**Data excerpts**
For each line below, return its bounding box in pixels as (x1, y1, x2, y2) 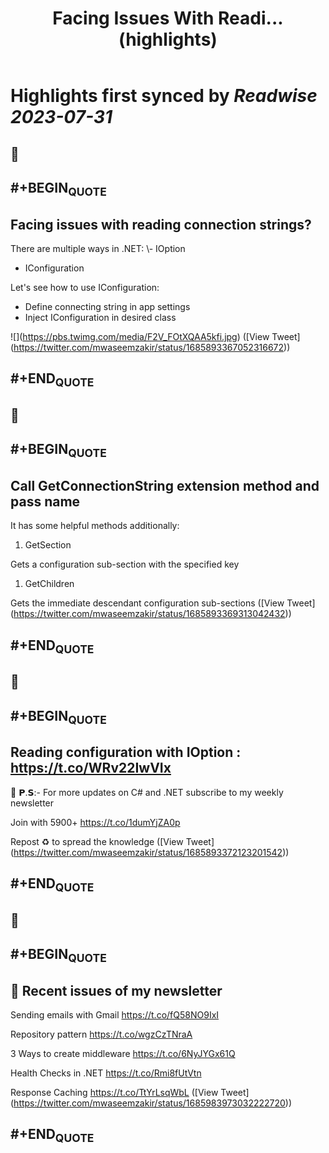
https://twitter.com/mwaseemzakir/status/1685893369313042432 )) (13, 608, 292, 620)
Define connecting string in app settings (24, 300, 191, 312)
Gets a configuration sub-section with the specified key (10, 558, 240, 571)
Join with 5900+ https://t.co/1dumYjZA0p (10, 816, 181, 828)
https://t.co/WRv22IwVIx (10, 760, 172, 777)
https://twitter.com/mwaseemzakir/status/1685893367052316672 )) (13, 341, 291, 353)
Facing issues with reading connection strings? (10, 216, 312, 233)
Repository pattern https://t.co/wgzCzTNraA (10, 1028, 193, 1041)

**YOUR TASK**
What is wanted is a verbatim transcription of every record above, pictures excluded.

**WRITTEN SOLUTION**
For each line below, return its bounding box in pixels as (x1, y1, x2, y2) 
https://twitter.com/mwaseemzakir/status/1685893369313042432 )) (13, 608, 292, 620)
Define connecting string in app settings (24, 300, 191, 312)
Gets a configuration sub-section with the specified key (10, 558, 240, 571)
Join with 5900+ https://t.co/1dumYjZA0p (10, 816, 181, 828)
https://t.co/WRv22IwVIx (10, 760, 172, 777)
https://twitter.com/mwaseemzakir/status/1685893367052316672 )) (13, 341, 291, 353)
Facing issues with reading connection strings? (10, 216, 312, 233)
Repository pattern https://t.co/wgzCzTNraA (10, 1028, 193, 1041)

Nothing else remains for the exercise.